Mundial 2026: cinco claves económicas que deja el torneo - Informe Digital
El Deutsche Bank analizó entradas caras, sesgos de la hinchada y apuestas en tiempo real.
¿La teoría económica tiene algo que decir sobre los grandes eventos deportivos? Sí, respondió el Deutsche Bank Research Institute en un trabajo encabezado por la economista alemana Marion Laboure, que analizó el Mundial 2026 desde la lógica de los precios, los incentivos y las apuestas. De ese estudio, acá salen cinco claves que ayudan a entender cómo el torneo mueve dinero, expectativas y decisiones.
1. El mercado de entradas: precios dinámicos y efecto Tinkerbell
Para el Mundial 2026, FIFA aplicó por primera vez un sistema de precios dinámicos algorítmicos para la venta de entradas, similar a la tarifa variable de Uber, donde el valor cambia según la demanda en tiempo real. El impacto fue inmediato: a febrero de 2026, el precio mediano de reventa en SeatGeek llegó a USD 1.291 y el del partido inaugural de Estados Unidos contra Paraguay superó los USD 3.200. Los asientos premium para la final en el MetLife Stadium, con un valor nominal de USD 6.730, fueron triplicados por FIFA hasta USD 32.970 en mayo. Incluso el presidente Donald Trump dijo públicamente que no pagaría esos precios.
Después, la demanda se enfrió y los precios para la fase de grupos bajaron 28% hasta una mediana de USD 928, pero volvieron a subir cuando los resultados empezaron a pesar.
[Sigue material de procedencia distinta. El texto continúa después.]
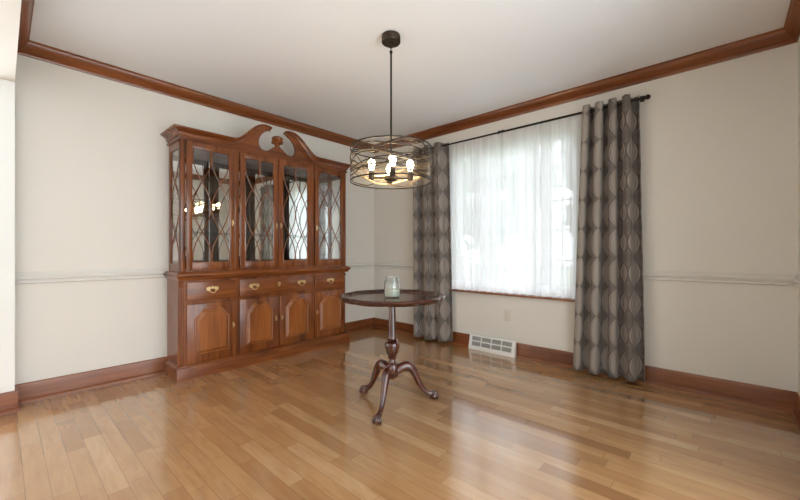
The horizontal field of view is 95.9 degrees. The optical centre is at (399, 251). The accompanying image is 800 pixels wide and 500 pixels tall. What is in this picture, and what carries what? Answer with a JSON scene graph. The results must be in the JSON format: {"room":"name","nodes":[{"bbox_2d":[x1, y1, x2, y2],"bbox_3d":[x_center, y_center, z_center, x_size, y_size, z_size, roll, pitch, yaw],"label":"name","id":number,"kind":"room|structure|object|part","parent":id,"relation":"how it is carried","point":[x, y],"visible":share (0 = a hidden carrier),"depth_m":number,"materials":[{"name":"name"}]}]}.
{"room":"dining room","nodes":[
{"label":"dining room","id":0,"kind":"room"},
{"bbox_2d":[0,0,20,392],"bbox_3d":[-1.169,-0.194,1.058,3.820,2.410,0.115,0,0,42],"label":"wall","id":1,"kind":"structure","parent":0,"point":[7,88],"depth_m":2.26,"materials":[{"name":"paint"}]},
{"bbox_2d":[0,390,21,415],"bbox_3d":[-2.458,0.946,2.243,0.029,0.130,0.144,0,0,42],"label":"baseboard","id":2,"kind":"object","parent":1,"relation":"attached to","point":[8,400],"visible":1,"depth_m":2.26,"materials":[{"name":"brown wood"}]},
{"bbox_2d":[15,385,20,407],"bbox_3d":[-2.473,0.946,2.334,0.174,0.130,0.029,0,0,42],"label":"baseboard","id":3,"kind":"structure","parent":1,"relation":"attached to","point":[19,402],"depth_m":2.34,"materials":[{"name":"brown wood"}]},
{"bbox_2d":[17,0,34,50],"bbox_3d":[-1.108,-1.354,1.126,3.820,0.090,0.066,0,0,42],"label":"trim","id":4,"kind":"structure","parent":1,"relation":"attached to","point":[27,6],"depth_m":2.13,"materials":[{"name":"brown wood"}]},
{"bbox_2d":[15,54,373,384],"bbox_3d":[-1.489,-0.164,3.643,0.120,2.470,3.520,0,0,42],"label":"wall","id":5,"kind":"structure","parent":0,"point":[92,155],"depth_m":2.71,"materials":[{"name":"paint"}]},
{"bbox_2d":[15,262,373,283],"bbox_3d":[-1.438,0.178,3.593,0.021,0.079,3.285,0,0,42],"label":"trim","id":6,"kind":"structure","parent":5,"relation":"attached to","point":[116,274],"depth_m":2.67,"materials":[{"name":"paint"}]},
{"bbox_2d":[16,317,373,403],"bbox_3d":[-1.435,0.946,3.591,0.029,0.130,3.285,0,0,42],"label":"baseboard","id":7,"kind":"structure","parent":5,"relation":"attached to","point":[37,390],"depth_m":2.68,"materials":[{"name":"brown wood"}]},
{"bbox_2d":[17,40,373,152],"bbox_3d":[-1.422,-1.354,3.578,0.066,0.090,3.285,0,0,42],"label":"trim","id":8,"kind":"structure","parent":5,"relation":"attached to","point":[32,49],"depth_m":3.00,"materials":[{"name":"brown wood"}]},
{"bbox_2d":[0,328,799,499],"bbox_3d":[0.212,1.041,0.811,6.200,0.060,5.200,0,0,42],"label":"floor","id":9,"kind":"structure","parent":0,"point":[300,426],"depth_m":1.97,"materials":[{"name":"brown wood"}]},
{"bbox_2d":[160,124,351,382],"bbox_3d":[-1.248,-0.077,3.506,0.356,2.175,1.770,0,0,42],"label":"china cabinet","id":10,"kind":"object","parent":9,"relation":"on","point":[253,277],"visible":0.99,"depth_m":3.27,"materials":[{"name":"brown wood"}]},
{"bbox_3d":[-1.717,0.566,2.827,0.026,0.657,0.026,0,0,42],"label":"corner post","id":11,"kind":"part","parent":10,"relation":"part of","materials":[{"name":"brown wood"}]},
{"bbox_3d":[-1.556,-0.363,2.977,0.016,1.021,0.376,0,0,42],"label":"glass door","id":12,"kind":"part","parent":10,"relation":"part of","materials":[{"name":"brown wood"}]},
{"bbox_3d":[-1.549,0.318,2.975,0.020,0.150,0.382,0,0,42],"label":"drawer","id":13,"kind":"part","parent":10,"relation":"part of","materials":[{"name":"brown wood"}]},
{"bbox_3d":[-1.549,0.657,2.975,0.020,0.472,0.382,0,0,42],"label":"door","id":14,"kind":"part","parent":10,"relation":"part of","materials":[{"name":"brown wood"}]},
{"bbox_3d":[-1.538,0.646,2.964,0.010,0.338,0.250,0,0,42],"label":"raised panel","id":15,"kind":"part","parent":10,"relation":"part of","materials":[{"name":"brown wood"}]},
{"bbox_3d":[-1.542,0.644,2.968,0.018,0.359,0.276,0,0,42],"label":"panel moulding","id":16,"kind":"part","parent":10,"relation":"part of","materials":[{"name":"brown wood"}]},
{"bbox_3d":[-1.536,0.313,2.962,0.018,0.059,0.102,0,0,42],"label":"handle","id":17,"kind":"part","parent":10,"relation":"part of","materials":[{"name":"gold metal"}]},
{"bbox_3d":[-1.567,-1.022,3.153,0.356,0.285,0.819,0,0,42],"label":"cornice","id":18,"kind":"part","parent":10,"relation":"part of","materials":[{"name":"brown wood"}]},
{"bbox_2d":[173,150,328,268],"bbox_3d":[-1.371,-0.354,3.616,0.005,1.011,1.606,0,0,42],"label":"mirror","id":19,"kind":"object","parent":10,"relation":"on","point":[201,205],"depth_m":3.51,"materials":[{"name":"silver metal"}]},
{"bbox_3d":[-1.299,0.313,3.225,0.018,0.059,0.102,0,0,42],"label":"handle","id":20,"kind":"part","parent":10,"relation":"part of","materials":[{"name":"gold metal"}]},
{"bbox_2d":[177,231,333,237],"bbox_3d":[-1.281,-0.157,3.535,0.233,0.006,1.606,0,0,42],"label":"shelf","id":21,"kind":"object","parent":10,"relation":"attached to","point":[194,233],"depth_m":3.44,"materials":[{"name":"clear glass"}]},
{"bbox_3d":[-1.257,0.196,3.514,0.333,0.066,1.730,0,0,42],"label":"waist moulding","id":22,"kind":"part","parent":10,"relation":"part of","materials":[{"name":"brown wood"}]},
{"bbox_3d":[-1.269,-0.365,3.524,0.293,1.057,1.650,0,0,42],"label":"hutch frame","id":23,"kind":"part","parent":10,"relation":"part of","materials":[{"name":"brown wood"}]},
{"bbox_3d":[-1.278,0.657,3.275,0.020,0.472,0.362,0,0,42],"label":"door","id":24,"kind":"part","parent":10,"relation":"part of","materials":[{"name":"brown wood"}]},
{"bbox_3d":[-1.278,-0.363,3.285,0.016,1.021,0.360,0,0,42],"label":"glass door","id":25,"kind":"part","parent":10,"relation":"part of","materials":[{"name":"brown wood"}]},
{"bbox_3d":[-1.270,0.644,3.268,0.018,0.359,0.256,0,0,42],"label":"panel moulding","id":26,"kind":"part","parent":10,"relation":"part of","materials":[{"name":"brown wood"}]},
{"bbox_3d":[-1.266,0.646,3.265,0.010,0.338,0.231,0,0,42],"label":"raised panel","id":27,"kind":"part","parent":10,"relation":"part of","materials":[{"name":"brown wood"}]},
{"bbox_3d":[-1.150,0.318,3.417,0.020,0.150,0.744,0,0,42],"label":"drawer","id":28,"kind":"part","parent":10,"relation":"part of","materials":[{"name":"brown wood"}]},
{"bbox_3d":[-1.031,-0.363,3.558,0.016,1.021,0.360,0,0,42],"label":"glass door","id":29,"kind":"part","parent":10,"relation":"part of","materials":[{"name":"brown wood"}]},
{"bbox_3d":[-1.022,0.657,3.558,0.020,0.472,0.362,0,0,42],"label":"door","id":30,"kind":"part","parent":10,"relation":"part of","materials":[{"name":"brown wood"}]},
{"bbox_3d":[-1.014,0.644,3.551,0.018,0.359,0.256,0,0,42],"label":"panel moulding","id":31,"kind":"part","parent":10,"relation":"part of","materials":[{"name":"brown wood"}]},
{"bbox_3d":[-1.010,0.646,3.548,0.010,0.338,0.231,0,0,42],"label":"raised panel","id":32,"kind":"part","parent":10,"relation":"part of","materials":[{"name":"brown wood"}]},
{"bbox_3d":[-0.929,-1.022,3.859,0.356,0.285,0.819,0,0,42],"label":"cornice","id":33,"kind":"part","parent":10,"relation":"part of","materials":[{"name":"brown wood"}]},
{"bbox_3d":[-0.750,0.318,3.859,0.020,0.150,0.382,0,0,42],"label":"drawer","id":34,"kind":"part","parent":10,"relation":"part of","materials":[{"name":"brown wood"}]},
{"bbox_3d":[-0.750,0.657,3.859,0.020,0.472,0.382,0,0,42],"label":"door","id":35,"kind":"part","parent":10,"relation":"part of","materials":[{"name":"brown wood"}]},
{"bbox_3d":[-0.753,-0.363,3.866,0.016,1.021,0.376,0,0,42],"label":"glass door","id":36,"kind":"part","parent":10,"relation":"part of","materials":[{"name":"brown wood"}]},
{"bbox_3d":[-0.739,0.646,3.849,0.010,0.338,0.250,0,0,42],"label":"raised panel","id":37,"kind":"part","parent":10,"relation":"part of","materials":[{"name":"brown wood"}]},
{"bbox_3d":[-0.742,0.644,3.852,0.018,0.359,0.276,0,0,42],"label":"panel moulding","id":38,"kind":"part","parent":10,"relation":"part of","materials":[{"name":"brown wood"}]},
{"bbox_3d":[-0.620,0.566,4.040,0.026,0.657,0.026,0,0,42],"label":"corner post","id":39,"kind":"part","parent":10,"relation":"part of","materials":[{"name":"brown wood"}]},
{"bbox_2d":[339,289,444,425],"bbox_3d":[-0.051,0.647,2.382,0.698,0.727,0.685,0,0,-30],"label":"table","id":40,"kind":"object","parent":9,"relation":"on","point":[408,297],"visible":0.97,"depth_m":2.36,"materials":[{"name":"brown wood"}]},
{"bbox_3d":[-0.153,0.859,2.474,0.248,0.252,0.058,0,0,42],"label":"leg","id":41,"kind":"part","parent":40,"relation":"part of","materials":[{"name":"brown wood"}]},
{"bbox_3d":[-0.090,0.859,2.248,0.058,0.252,0.250,0,0,16],"label":"leg","id":42,"kind":"part","parent":40,"relation":"part of","materials":[{"name":"brown wood"}]},
{"bbox_2d":[384,278,399,297],"bbox_3d":[-0.052,0.231,2.368,0.108,0.138,0.108,0,0,42],"label":"candle jar","id":43,"kind":"object","parent":40,"relation":"on","point":[389,293],"visible":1,"depth_m":2.33,"materials":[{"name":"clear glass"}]},
{"bbox_3d":[0.091,0.859,2.424,0.262,0.252,0.058,0,0,-17],"label":"leg","id":44,"kind":"part","parent":40,"relation":"part of","materials":[{"name":"brown wood"}]},
{"bbox_2d":[469,333,515,357],"bbox_3d":[0.915,0.936,3.610,0.500,0.150,0.044,0,0,42],"label":"floor vent","id":45,"kind":"object","parent":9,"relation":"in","point":[499,346],"visible":1,"depth_m":3.59,"materials":[{"name":"white metal"}]},
{"bbox_2d":[29,0,790,143],"bbox_3d":[0.011,-1.439,2.364,4.060,0.080,3.405,0,0,42],"label":"ceiling","id":46,"kind":"structure","parent":0,"point":[323,64],"depth_m":2.45,"materials":[{"name":"paint"}]},
{"bbox_2d":[350,30,431,188],"bbox_3d":[-0.058,-0.923,2.338,0.532,0.952,0.532,0,0,42],"label":"chandelier","id":47,"kind":"object","parent":46,"relation":"hanging from","point":[390,39],"visible":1,"depth_m":2.28,"materials":[{"name":"brown metal"}]},
{"bbox_3d":[-0.182,-0.559,2.326,0.043,0.076,0.043,0,0,42],"label":"bulb","id":48,"kind":"part","parent":47,"relation":"part of","materials":[{"name":"white glass"}]},
{"bbox_2d":[369,170,374,179],"bbox_3d":[-0.182,-0.492,2.326,0.038,0.058,0.038,0,0,42],"label":"socket","id":49,"kind":"object","parent":47,"relation":"attached to","point":[371,177],"depth_m":2.31,"materials":[{"name":"brown metal"}]},
{"bbox_3d":[-0.058,-0.896,2.338,0.020,0.814,0.020,0,0,42],"label":"rod","id":50,"kind":"part","parent":47,"relation":"part of","materials":[{"name":"black metal"}]},
{"bbox_3d":[-0.045,-0.559,2.214,0.043,0.076,0.043,0,0,42],"label":"bulb","id":51,"kind":"part","parent":47,"relation":"part of","materials":[{"name":"white glass"}]},
{"bbox_2d":[390,167,395,175],"bbox_3d":[-0.045,-0.492,2.214,0.038,0.058,0.038,0,0,42],"label":"socket","id":52,"kind":"object","parent":47,"relation":"attached to","point":[392,169],"depth_m":2.20,"materials":[{"name":"brown metal"}]},
{"bbox_2d":[407,171,412,180],"bbox_3d":[0.066,-0.492,2.351,0.038,0.058,0.038,0,0,42],"label":"socket","id":53,"kind":"object","parent":47,"relation":"attached to","point":[409,177],"depth_m":2.34,"materials":[{"name":"brown metal"}]},
{"bbox_3d":[0.066,-0.559,2.351,0.043,0.076,0.043,0,0,42],"label":"bulb","id":54,"kind":"part","parent":47,"relation":"part of","materials":[{"name":"white glass"}]},
{"bbox_2d":[374,42,797,391],"bbox_3d":[1.164,-0.164,3.550,3.940,2.470,0.140,0,0,42],"label":"wall","id":55,"kind":"structure","parent":0,"point":[719,141],"depth_m":2.56,"materials":[{"name":"paint"}]},
{"bbox_2d":[374,262,412,268],"bbox_3d":[0.086,0.178,4.416,1.180,0.079,0.021,0,0,42],"label":"trim","id":56,"kind":"structure","parent":55,"relation":"attached to","point":[393,265],"depth_m":4.57,"materials":[{"name":"paint"}]},
{"bbox_2d":[504,309,510,321],"bbox_3d":[1.055,0.630,3.549,0.072,0.116,0.008,0,0,42],"label":"wall outlet","id":57,"kind":"object","parent":55,"relation":"attached to","point":[507,313],"visible":1,"depth_m":3.54,"materials":[{"name":"beige plastic"}]},
{"bbox_2d":[448,289,574,301],"bbox_3d":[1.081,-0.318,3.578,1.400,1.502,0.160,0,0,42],"label":"window sill","id":58,"kind":"structure","parent":55,"relation":"in","point":[457,290],"depth_m":3.46,"materials":[{"name":"brown wood"}]},
{"bbox_2d":[405,94,650,154],"bbox_3d":[0.993,-1.173,3.533,2.431,0.068,0.113,0,0,42],"label":"curtain rod","id":59,"kind":"object","parent":55,"relation":"attached to","point":[642,98],"visible":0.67,"depth_m":3.23,"materials":[{"name":"black metal"}]},
{"bbox_2d":[413,142,452,342],"bbox_3d":[0.363,-0.102,4.053,0.509,2.190,0.127,0,0,42],"label":"curtain","id":60,"kind":"object","parent":59,"relation":"hanging from","point":[432,266],"visible":0.84,"depth_m":4.04,"materials":[{"name":"grey fabric"}]},
{"bbox_2d":[449,114,581,298],"bbox_3d":[1.054,-0.380,3.510,1.400,1.584,0.031,0,0,42],"label":"sheer curtain","id":61,"kind":"object","parent":59,"relation":"hanging from","point":[514,194],"visible":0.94,"depth_m":3.44,"materials":[{"name":"white fabric"}]},
{"bbox_2d":[573,94,644,382],"bbox_3d":[1.653,-0.102,2.880,0.505,2.190,0.126,0,0,42],"label":"curtain","id":62,"kind":"object","parent":59,"relation":"hanging from","point":[609,339],"visible":1,"depth_m":2.85,"materials":[{"name":"grey fabric"}]},
{"bbox_2d":[374,317,795,412],"bbox_3d":[1.062,0.946,3.527,3.820,0.130,0.029,0,0,42],"label":"baseboard","id":63,"kind":"structure","parent":55,"relation":"attached to","point":[756,395],"depth_m":2.61,"materials":[{"name":"brown wood"}]},
{"bbox_2d":[374,27,796,152],"bbox_3d":[1.050,-1.354,3.514,3.820,0.090,0.066,0,0,42],"label":"trim","id":64,"kind":"structure","parent":55,"relation":"attached to","point":[776,38],"depth_m":2.85,"materials":[{"name":"brown wood"}]},
{"bbox_2d":[643,269,795,285],"bbox_3d":[2.030,0.178,2.659,1.220,0.079,0.021,0,0,42],"label":"trim","id":65,"kind":"structure","parent":55,"relation":"attached to","point":[781,279],"depth_m":2.48,"materials":[{"name":"paint"}]},
{"bbox_2d":[798,37,799,395],"bbox_3d":[1.394,-0.164,0.956,0.120,2.470,3.400,0,0,42],"label":"wall","id":66,"kind":"structure","parent":0,"point":[799,37],"depth_m":2.20,"materials":[{"name":"paint"}]},
{"bbox_2d":[784,0,799,41],"bbox_3d":[1.363,-1.354,1.061,0.066,0.090,3.285,0,0,42],"label":"trim","id":67,"kind":"structure","parent":66,"relation":"attached to","point":[792,22],"depth_m":2.12,"materials":[{"name":"brown wood"}]},
{"bbox_2d":[792,392,799,432],"bbox_3d":[2.073,0.946,1.819,0.029,0.130,1.210,0,0,42],"label":"baseboard","id":68,"kind":"structure","parent":66,"relation":"attached to","point":[796,412],"depth_m":2.17,"materials":[{"name":"brown wood"}]},
{"bbox_2d":[793,274,799,287],"bbox_3d":[2.076,0.178,1.816,0.021,0.079,1.210,0,0,42],"label":"trim","id":69,"kind":"structure","parent":66,"relation":"attached to","point":[797,279],"depth_m":2.17,"materials":[{"name":"paint"}]}
]}
Tras la victoria de Estados Unidos sobre Paraguay, los boletos para el partido siguiente del equipo local aumentaron 65% en apenas 48 horas. A mediados de junio, el 84% de los partidos había registrado subas en la reventa.
Ese comportamiento se conoce como efecto Tinkerbell: el producto no cambia, pero sí la creencia sobre su valor, y eso alcanza para mover el precio. FIFA aprovechó esa lógica con un mercado oficial de reventa, que cobra una comisión del 15% al comprador y al vendedor. En el otro extremo, partidos como Jordania vs Argelia o Curazao vs Costa de Marfil ofrecieron entradas por menos de USD 450.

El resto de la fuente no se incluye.